[Collected data]
════════
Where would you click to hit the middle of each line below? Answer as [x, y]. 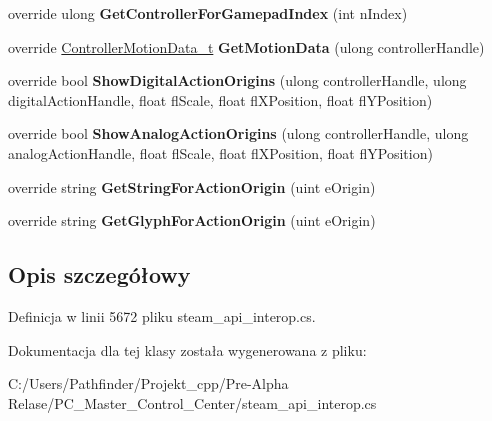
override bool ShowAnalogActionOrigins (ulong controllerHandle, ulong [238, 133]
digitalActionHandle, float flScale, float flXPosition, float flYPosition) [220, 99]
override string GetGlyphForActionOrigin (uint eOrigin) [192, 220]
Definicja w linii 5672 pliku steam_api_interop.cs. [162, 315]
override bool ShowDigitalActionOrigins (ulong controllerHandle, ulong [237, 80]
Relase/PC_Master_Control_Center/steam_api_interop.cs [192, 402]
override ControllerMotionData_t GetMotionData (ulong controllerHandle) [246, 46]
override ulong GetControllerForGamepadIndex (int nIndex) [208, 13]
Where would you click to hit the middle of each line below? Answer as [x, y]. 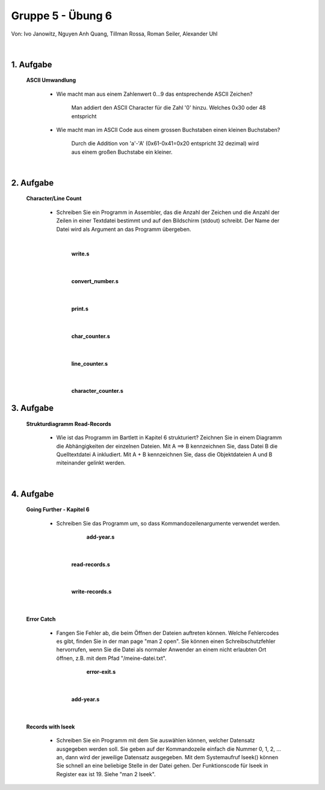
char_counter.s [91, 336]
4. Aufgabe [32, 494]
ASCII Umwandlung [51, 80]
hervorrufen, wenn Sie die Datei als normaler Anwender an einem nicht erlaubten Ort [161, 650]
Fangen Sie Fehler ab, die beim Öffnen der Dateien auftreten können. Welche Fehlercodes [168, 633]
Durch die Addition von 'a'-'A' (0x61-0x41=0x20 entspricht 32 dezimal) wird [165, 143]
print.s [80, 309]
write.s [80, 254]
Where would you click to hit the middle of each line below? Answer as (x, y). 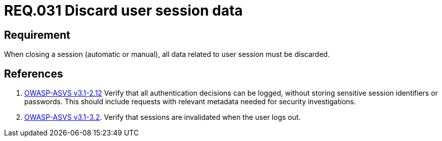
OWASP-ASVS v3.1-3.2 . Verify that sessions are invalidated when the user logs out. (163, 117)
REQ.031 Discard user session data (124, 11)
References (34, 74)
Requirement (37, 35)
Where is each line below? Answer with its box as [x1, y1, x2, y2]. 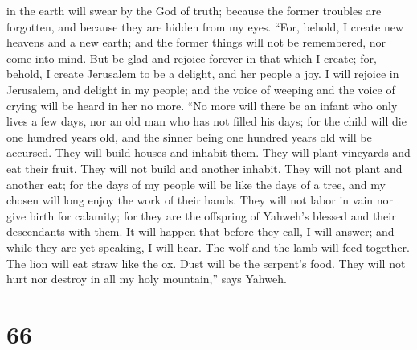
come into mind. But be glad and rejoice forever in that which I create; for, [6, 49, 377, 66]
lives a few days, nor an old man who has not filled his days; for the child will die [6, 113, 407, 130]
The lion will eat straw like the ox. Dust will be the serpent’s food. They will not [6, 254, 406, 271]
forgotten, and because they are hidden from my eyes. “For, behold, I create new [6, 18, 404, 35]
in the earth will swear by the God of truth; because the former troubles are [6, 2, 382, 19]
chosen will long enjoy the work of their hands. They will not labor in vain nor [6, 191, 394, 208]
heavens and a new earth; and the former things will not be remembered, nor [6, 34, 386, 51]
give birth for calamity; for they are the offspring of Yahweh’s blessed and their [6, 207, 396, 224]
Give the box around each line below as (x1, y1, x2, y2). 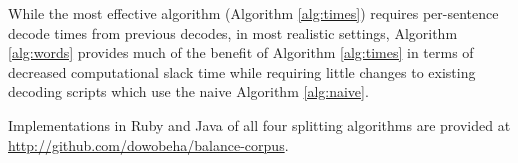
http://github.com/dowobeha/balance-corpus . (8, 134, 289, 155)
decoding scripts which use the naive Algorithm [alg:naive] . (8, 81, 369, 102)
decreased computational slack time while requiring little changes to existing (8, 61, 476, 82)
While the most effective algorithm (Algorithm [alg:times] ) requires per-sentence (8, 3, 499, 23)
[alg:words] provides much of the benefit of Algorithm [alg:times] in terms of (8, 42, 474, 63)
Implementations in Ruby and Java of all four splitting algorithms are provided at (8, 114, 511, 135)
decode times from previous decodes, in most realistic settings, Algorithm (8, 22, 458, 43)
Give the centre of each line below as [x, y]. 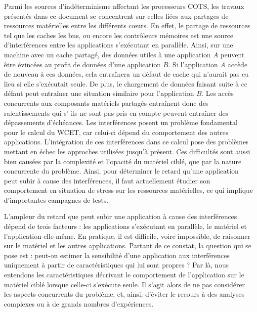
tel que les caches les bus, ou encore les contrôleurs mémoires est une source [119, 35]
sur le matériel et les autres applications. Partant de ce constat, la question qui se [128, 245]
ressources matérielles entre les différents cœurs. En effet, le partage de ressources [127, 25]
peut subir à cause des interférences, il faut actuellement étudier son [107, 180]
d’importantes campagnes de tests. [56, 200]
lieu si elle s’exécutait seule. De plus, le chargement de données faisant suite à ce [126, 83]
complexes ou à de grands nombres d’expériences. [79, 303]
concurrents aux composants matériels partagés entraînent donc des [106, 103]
════════
Note every line above where the string "times" shows up, and copy those lines.

While the most effective algorithm (Algorithm [alg:times] ) requires per-sentence (8, 3, 499, 23)
[alg:words] provides much of the benefit of Algorithm [alg:times] in terms of (8, 42, 474, 63)
decode times from previous decodes, in most realistic settings, Algorithm (8, 22, 458, 43)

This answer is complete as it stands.